» Required work:
Return, exactly and in full, the lines of the records below starting at the one with "Give the box" and ending at the one with "For generating training", and no other lines.

» Data excerpts:
-------------------------

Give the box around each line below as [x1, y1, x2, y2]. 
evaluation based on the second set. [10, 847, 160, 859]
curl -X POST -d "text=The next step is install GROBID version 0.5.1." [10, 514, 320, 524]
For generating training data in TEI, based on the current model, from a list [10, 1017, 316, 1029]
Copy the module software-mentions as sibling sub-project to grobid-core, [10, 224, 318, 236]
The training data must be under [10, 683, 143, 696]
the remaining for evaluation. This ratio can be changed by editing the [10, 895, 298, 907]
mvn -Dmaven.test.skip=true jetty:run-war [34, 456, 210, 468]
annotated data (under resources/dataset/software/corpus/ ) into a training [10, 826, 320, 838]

-------------------------

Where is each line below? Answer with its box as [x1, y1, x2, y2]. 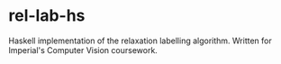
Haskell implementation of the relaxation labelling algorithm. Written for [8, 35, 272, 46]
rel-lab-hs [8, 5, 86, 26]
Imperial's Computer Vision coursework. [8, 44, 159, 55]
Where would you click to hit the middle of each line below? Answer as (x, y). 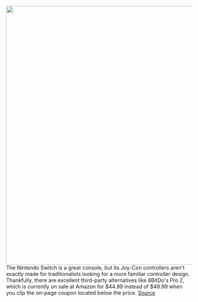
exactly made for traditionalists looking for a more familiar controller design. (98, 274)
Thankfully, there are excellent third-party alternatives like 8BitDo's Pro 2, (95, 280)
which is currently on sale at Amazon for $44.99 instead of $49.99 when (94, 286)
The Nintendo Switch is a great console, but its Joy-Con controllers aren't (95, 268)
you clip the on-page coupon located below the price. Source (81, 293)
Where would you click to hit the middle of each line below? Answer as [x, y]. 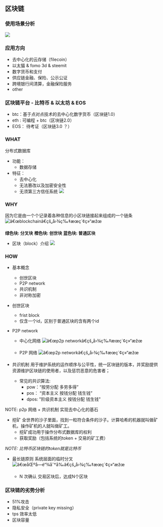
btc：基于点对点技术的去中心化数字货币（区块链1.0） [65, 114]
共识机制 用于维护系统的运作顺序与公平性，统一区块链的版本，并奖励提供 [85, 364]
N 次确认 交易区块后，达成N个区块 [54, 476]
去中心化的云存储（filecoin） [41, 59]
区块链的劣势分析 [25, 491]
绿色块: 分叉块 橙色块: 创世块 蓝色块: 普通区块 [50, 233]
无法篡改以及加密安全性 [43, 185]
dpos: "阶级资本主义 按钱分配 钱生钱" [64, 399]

-------------------------

» Exercise response:
Give the box around each line below as [x1, y1, x2, y2]. 
evaluation based on the second set. [10, 847, 160, 859]
curl -X POST -d "text=The next step is install GROBID version 0.5.1." [10, 514, 320, 524]
For generating training data in TEI, based on the current model, from a list [10, 1017, 316, 1029]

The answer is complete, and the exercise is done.